Whether the death toll (which stood at six after two individuals statuses were changed to missing on Tuesday) would rise was unclear. “We hope the number stays down but I don’t know if that will happen,” Trost admitted. In Boulder County alone, she told me, 500 people originally listed as missing have been connected with their families. “We hope that’s the continuing trend,” she said.
Colorado residents hope so, too. Those still missing loved ones were waiting for a phone call, or word from the Red Cross’s safe and well page, which allows family and friends to search for loved ones who are missing.
But as the rescue operations continued for those trapped on mountainsides, some Colorado residents were fighting to stay where they were.
Repola was one of them. Despite local emergency management team's warning to evacuate, she and her neighbors came back, and they said they were staying put. “People are rugged in Estes Park,” she said. “These are tough old birds that use propane, have their own wells, and ride horseback to the grocery store. FEMA has no idea they’re dealing with mountain people.” Part of the concern of leaving their homes vacant is the prospect of looters. The other part is simple: they don’t want to. “A lot of them have just decided, ‘we’re not leaving,’” she said.
For a town like Estes Park, where a temporary ban on tourists by the National Guard will mean a crippling loss of revenue, local consumers will be critical. For business owners in downtown Estes, however, where nearly every building is flooded, there were even bigger problems. Megan Platz, Repola's daughter, works at a restaurant in Estes that flooded. Now they're paying her to rip up carpet. Still, despite the damage, some businesses are already open—hoping the town will soon allow tourists.

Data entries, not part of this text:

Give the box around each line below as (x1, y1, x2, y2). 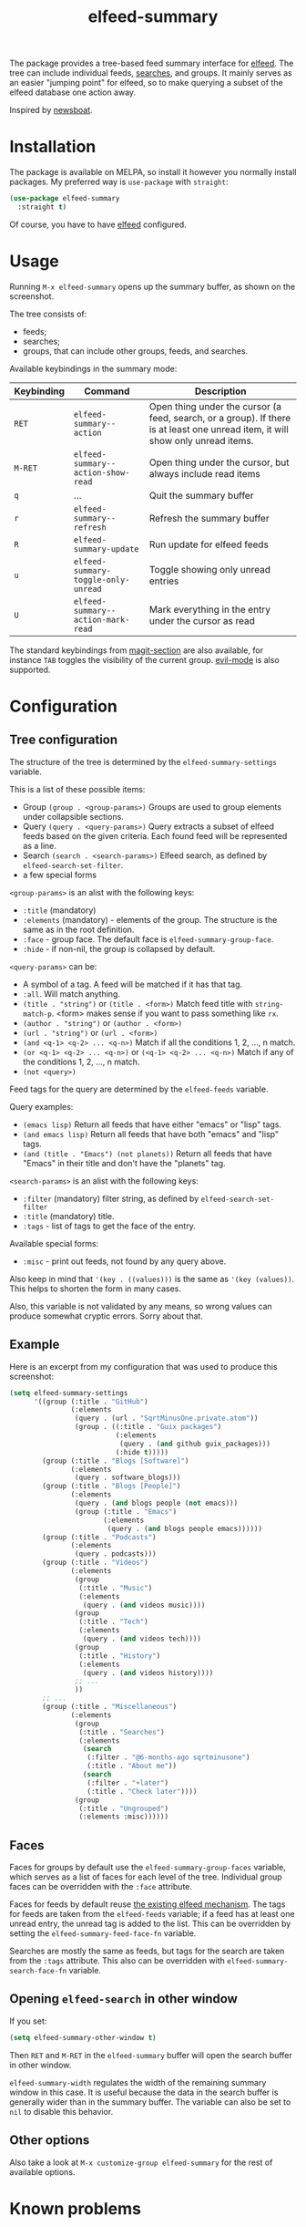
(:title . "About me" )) (87, 1762, 178, 1771)
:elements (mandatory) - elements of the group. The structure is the (22, 914, 278, 925)
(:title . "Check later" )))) (87, 1787, 198, 1796)
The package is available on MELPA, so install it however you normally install (9, 167, 297, 178)
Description (194, 385, 247, 398)
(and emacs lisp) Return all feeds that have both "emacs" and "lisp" (22, 1128, 280, 1139)
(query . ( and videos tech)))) (82, 1634, 202, 1643)
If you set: (9, 2015, 47, 2026)
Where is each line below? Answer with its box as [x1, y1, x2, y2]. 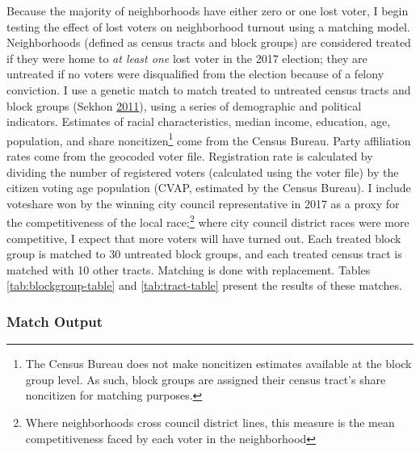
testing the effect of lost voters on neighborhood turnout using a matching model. [6, 18, 410, 35]
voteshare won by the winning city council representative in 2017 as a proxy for [6, 195, 400, 211]
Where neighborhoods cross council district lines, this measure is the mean [25, 414, 395, 430]
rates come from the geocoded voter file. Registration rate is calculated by [6, 148, 373, 164]
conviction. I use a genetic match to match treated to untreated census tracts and [6, 81, 411, 98]
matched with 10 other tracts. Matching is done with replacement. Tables [6, 261, 371, 278]
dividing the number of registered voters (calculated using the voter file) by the [6, 163, 399, 180]
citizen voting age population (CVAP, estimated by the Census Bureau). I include [6, 179, 411, 196]
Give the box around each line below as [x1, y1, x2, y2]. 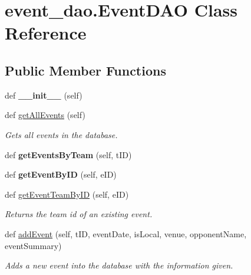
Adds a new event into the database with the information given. [5, 259, 233, 271]
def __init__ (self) [5, 89, 82, 101]
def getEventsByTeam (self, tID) [5, 148, 132, 161]
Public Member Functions [5, 61, 166, 79]
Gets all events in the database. [5, 128, 118, 140]
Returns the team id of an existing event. [5, 208, 153, 220]
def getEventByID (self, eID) [5, 168, 117, 181]
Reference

In the midst of unfathomable destruction (and stench), Estes Park—and many more towns in Colorado—was standing strong. “There’s a lot of humor,” Elizabeth Repola said. “It’s an amazing community, and we’ve gotten to really know each other.” At the first Little Valley neighborhood meeting where they planned to have a discussion about the damage, she showed up to find a table filled with “more booze than a bar,” gathered by everyone in her neighborhood (most of whom are retired). A few days later, when construction workers patched together a makeshift bridge to save miles of hiking, the neighborhood repaid them with “the best food and drinks we had.” Now, utilizing the makeshift bridge regularly, the neighborhood has turned it into a beer toll booth (1 beer per trip).
Amy Ford, a spokeswoman for the Colorado Office of Transportation (CDOT), echoed Estes Park’s positive energy. “We have an extraordinary sense of urgency, especially for communities that only have one way in and out,” she said. Over the next few years, CDOT will orchestrate the restructuring of all roads, state highways, and interstates that have been damaged in Colorado. It’s a two-step process that will begin with quick, temporary fixes to roads then later, long-term rebuilding. With $5 million in funding from the Federal Highway Administration already awarded and an estimated $100 million from the transportation commission on its way, the recovery got off to a positive start. “Our goal is to get it done before the snow comes ... although it’s not unlikely to have snow in September,” she said. “Knowing our luck we would get a blizzard.”
Ford was aware of the short time table, but seemed optimistic that it could be done, repeatedly using the word “instantly” to describe when the work would begin. “We’re in a sprint right now,” she said of Colorado’s rescue and relief workers. “At some point we’ll shift to marathon speed. But for now, we’re running as fast as we can.”